Using actors, hidden cameras and interviews, we show the difference between what witnesses remember and what actually happened. Ten volunteers, who think they are taking part in a series about memory, find themselves key witnesses to two dramatic and violent crimes, secretly staged and filmed. Our volunteers find it surprisingly hard to remember the sequence of events, let alone who did what. 

A Violent Bar Fight
After taking part in memory tests, our volunteers go to a restaurant, where some of them notice an argument at the next table. The staged dispute between three men quickly escalates into a fight and one of them is stabbed. Our volunteers are now what the police call ‘key and significant eyewitnesses’, but how accurately can they recall the details of the crime, and how do their accounts differ? One of our witnesses is a plant – an actor, whose job in this crime is to contaminate other witness’s memory. Will she succeed?  

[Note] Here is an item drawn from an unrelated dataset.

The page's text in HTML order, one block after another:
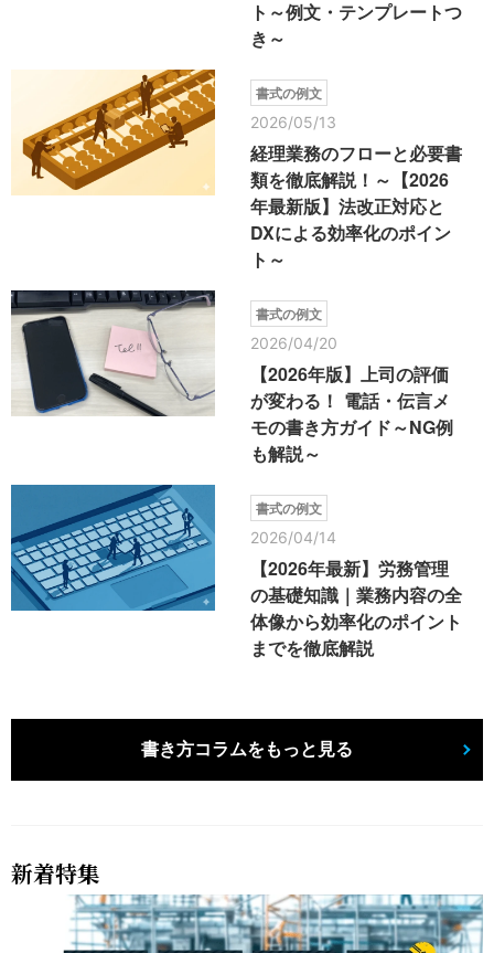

Armed Robbery and Kidnapping 
Hidden cameras in our volunteers’ glasses let us see exactly what they focus on in our second staged crime. State of the art eye tracker cameras let us look through their eyes. Do our volunteers make better witnesses second time around? When they get caught up in a bungled robbery and one of them is kidnapped, we find out how fear and the use of weapons affect what they remember. Some of our witnesses cannot describe suspects they saw clearly, yet recognise people they couldn’t describe. Can they pick the right person in a police line up?  

The Real Story
If the only witness is also the traumatized victim, it is much harder for the police to put a case together. In this programme we meet real witnesses and hear their harrowing stories.  Memory can be contaminated as easily as a crime scene, so it is crucial for the police to preserve and protect it. We look at an interview technique that can help retrieve the memory of a traumatized victim. In a world first, we test whether a new technology can improve our witnesses’ memories of the two crimes they have seen.